One of the design patterns for a standard service we are exploring is where we need to fetch data from some online location where a file is available via a URL, put those files into a cloud bucket, and then kick off various types of transformation processing. In one use case, we are pulling files linked to from an inventory page for a USGS time-series data set put out as a periodic "Data Series Report." We want to get these data into a combined format with an API for working with the data more effectively than regularly stitching together individual files.

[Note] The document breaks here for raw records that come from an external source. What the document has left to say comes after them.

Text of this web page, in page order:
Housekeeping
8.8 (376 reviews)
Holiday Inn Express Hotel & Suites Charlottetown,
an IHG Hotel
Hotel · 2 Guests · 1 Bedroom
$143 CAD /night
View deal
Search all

This notebook looks at how to read in the web page where the files are linked and prepare messages for a message queue process that will kick off file retrieval over HTTP onto S3 and then launch subsequent processing. In this and many cases, we will need to assemble some context from the way that the files are distributed into metadata about the files that can be used to drive specific processing. Often in these cases, we will be dealing with file contents that are not individually described in a way that is sufficient to understand and work with them effectively. These are essentially cases where data are treated as "ancillary files" to a publication or web page as opposed to being thoroughly documented and served through a data repository. We're trying to get away from this practice, but it is still all too common and we need some way of dealing with that into further processing.

In [1]:
import requests
from bs4 import BeautifulSoup

In [2]:
ds140_url = "https://www.usgs.gov/centers/nmic/historical-statistics-mineral-and-material-commodities-united-states"
r = requests.get(ds140_url)
page_content = BeautifulSoup(r.text, 'html.parser')

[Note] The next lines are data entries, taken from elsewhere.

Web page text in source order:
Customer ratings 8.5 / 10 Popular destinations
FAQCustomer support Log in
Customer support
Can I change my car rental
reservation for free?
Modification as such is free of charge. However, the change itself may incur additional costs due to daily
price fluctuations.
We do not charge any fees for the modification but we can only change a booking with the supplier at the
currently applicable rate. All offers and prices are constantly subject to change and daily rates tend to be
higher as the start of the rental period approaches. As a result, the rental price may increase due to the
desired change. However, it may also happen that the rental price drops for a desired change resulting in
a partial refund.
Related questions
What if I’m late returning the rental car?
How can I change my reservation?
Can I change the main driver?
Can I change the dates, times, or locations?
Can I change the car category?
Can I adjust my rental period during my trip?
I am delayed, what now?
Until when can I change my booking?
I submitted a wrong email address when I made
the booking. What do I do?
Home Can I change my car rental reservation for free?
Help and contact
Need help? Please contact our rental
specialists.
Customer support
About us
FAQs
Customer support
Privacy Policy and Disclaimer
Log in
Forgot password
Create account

This is where we essentially need to apply some customized logic for every case like this to create a metadata structure with whatever information we can derive from the context and/or the source content. We will want to hone this and standardize it as much as possible, potentially working to align the structure with some appropriate metadata standard. In the near term, I'm working on just coming up with the information that could be used to generate a set of messages for a message queue that would kick off processing. We need to develop enough context around each file we identify behind URLs on the subject source page that subsequent processes know how to operate and what information to pass along.

In [40]:
inventory = list()

for row in page_content.find_all("table")[1].find_all("tr")[2:]:
    columns = row.find_all("td")
    commodity_name = columns[0].text.strip().replace("\xa0", " ")
    if columns[2].text.strip().lower() in ["xlsx","xls"]:
        inventory.append({
            "commodity": commodity_name,
            "data_source": "DS140",
            "data_source_url": "https://www.usgs.gov/centers/nmic/historical-statistics-mineral-and-material-commodities-united-states",
            "file_source_extraction_function": "<resolvable reference to function that generated this message>",
            "data_type": "Supply-Demand Statistics",
            "update_year": columns[3].text.strip(),
            "file_url": columns[2].find("a")["href"],
            "next_actions": [
                "Extract Worksheets as CSV Tables",
                "Extract Word Documents"
            ]
        })

    if len(columns) >= 6 and columns[5].text.strip().lower() in ["xlsx","xls"]:
        inventory.append({
            "commodity": commodity_name,
            "data_source": "DS140",
            "data_source_url": "https://www.usgs.gov/centers/nmic/historical-statistics-mineral-and-material-commodities-united-states",
            "file_source_extraction_function": "<resolvable reference to function that generated this message>",
            "data_type": "End-Use Statistics",
            "update_year": columns[-1].text.strip(),
            "file_url": columns[5].find("a")["href"],
            "next_actions": [
                "Extract Worksheets as CSV Tables"
            ]
        })

    if len(columns) == 5 and columns[3].text.strip().lower() in ["xlsx","xls"]:
        inventory.append({
            "commodity": commodity_name,
            "data_source": "DS140",
            "data_source_url": "https://www.usgs.gov/centers/nmic/historical-statistics-mineral-and-material-commodities-united-states",
            "file_source_extraction_function": "<resolvable reference to function that generated this message>",
            "data_type": "End-Use Statistics",
            "update_year": columns[-1].text.strip(),
            "file_url": columns[3].find("a")["href"],
            "next_actions": [
                "Extract Worksheets as CSV Tables"
            ]
        })


The resulting dictionaries here should be relatively simple and straightforward. Here is a basic explanation of each property we've assembled and why it is important to the next steps.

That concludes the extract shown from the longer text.